Mercy Lukale, 42, an ECDE teacher at Kambi ya Mwanza in Kakamega county and a mother of four, says her husband of 17 years sent her packing from their matrimonial home upon learning that she had secretly had an implant to stop her from getting pregnant.

She says previous efforts to engage her husband on the matter were futile as he adamantly said he would never allow his wife to use any family planning.

Mercy says her former mother-in-law made it even worse for her as she would influence her son (Mercy’s husband) by openly telling him that any woman who uses family planning must be cheating on her husband.

“After our fourth baby, we were struggling because my job wasn’t bringing much and my husband was just a tout. I didn’t want more kids and so I really nagged him about it. When I was sure he would never agree, I secretly bought some pills and began taking them,” she says.

Unfortunately for Mercy, her husband found the pills, which she had stashed in her kids’ bedroom, and threw them away.

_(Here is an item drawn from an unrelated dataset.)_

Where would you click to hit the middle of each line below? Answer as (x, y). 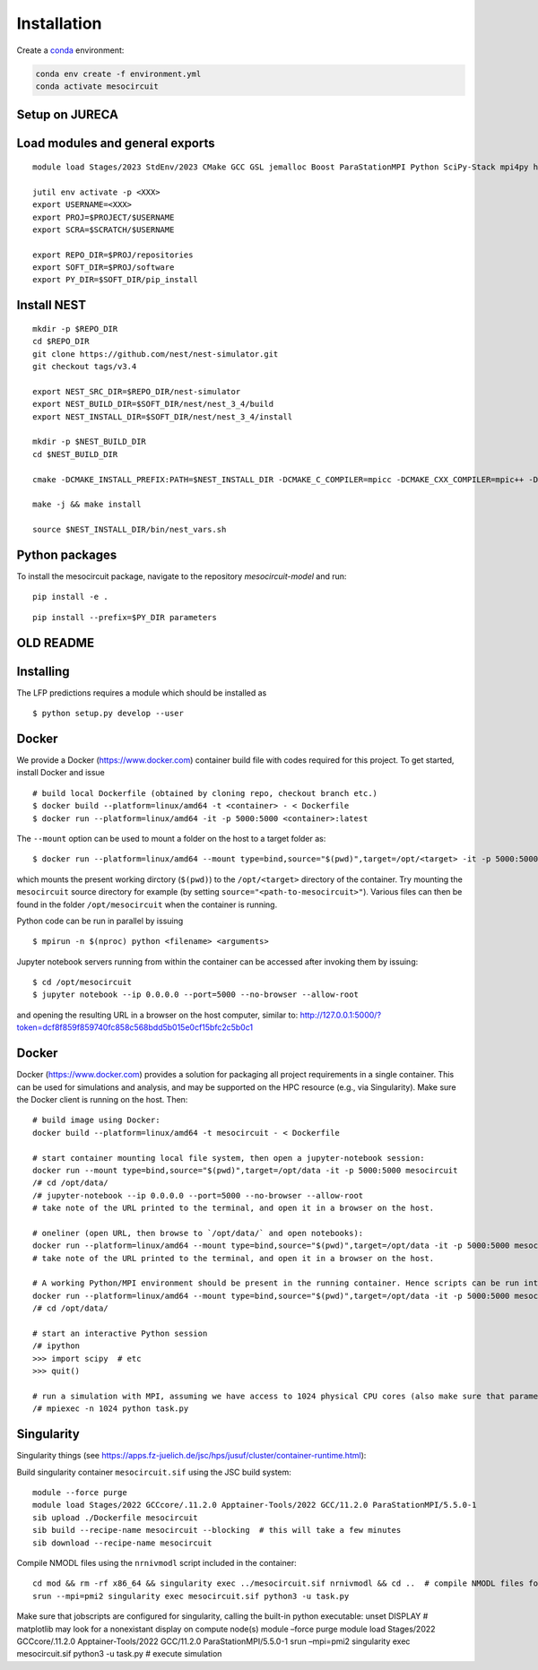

“That night he forced me to have sex with him, knowing very well I had not used the pills. It was the most horrible night of my life and I thought I would end up pregnant. But I'm grateful I didn’t,” she adds.

Now with a more stern resolve, Mercy says she secretly visited one of the major hospitals in the region and had a five-year Norplant injected in her arm.

However, in April last year, her husband discovered the implant and threw her out of their home.

“I have been living at my parent's home all this while. I don’t have much regret apart from the fact that I can't take care of my children,” Mercy says.

For Gentrix Lutome, 36, hers was a case of a supportive spouse but failure for some reason of every family planning method she used.

Unfortunately for her, the now mother of five says all the methods of family planning have backfired and left her nursing an unwanted pregnancy each time.

She says efforts to have her husband undergo a vasectomy did not work as her husband would hear none of it.

"The plan was just two kids and now we have five. I have been on the three-month injection, pills and implant but I still got pregnant. I have felt a vasectomy would help but my husband won't do it," she says.

WHY MEN KEEP OFF

Agnes Makuto, a social worker attached to the Malava General Hospital, says men’s low acceptance and near rejection of family planning in Western has to do with the fact that family planning and reproductive health services are designed for women.

This means even the family planning clinic itself is designed to be more welcoming to the woman more than it is to a man, Makuto says.

She says as a result, men miss out on family planning information and services, seeing as even health workers may not have the training or skills necessary to meet men’s reproductive needs.

“The clinics are both inconvenient and unwelcoming for men. They will also not want to mix with women for fear of being seen to be henpecked or even considered effeminate,” Makuto says.

She says overriding factors are widespread myths and misconceptions about family planning for men and women.

The social worker points to the lack of access to accurate information about male contraceptive methods and the fact that most men may not know how to use them correctly or may have misperceptions and fears that prevent them from using the methods.

She says the myths and misconceptions have equally frustrated any efforts to encourage vasectomy among men as a form of family planning.

“We have heard men who say believe family planning will alter their women’s sexual appetite to be low,” Makuto says.

“Then we have those who believe that somehow vasectomy will damage their organs and render them unable to function sexually.”

She cites the limited number of male contraceptive methods available, provider bias against male methods, and unfavourable social climate as among the reasons for male complacency in the family planning debate.

To enhance the level of male involvement in family planning issues in Kenya, Makuto says accurate and adequate information, which pays special attention to health education campaigns targeting men, is key.

"This will address the knowledge and information gap and demystify myths and misconceptions.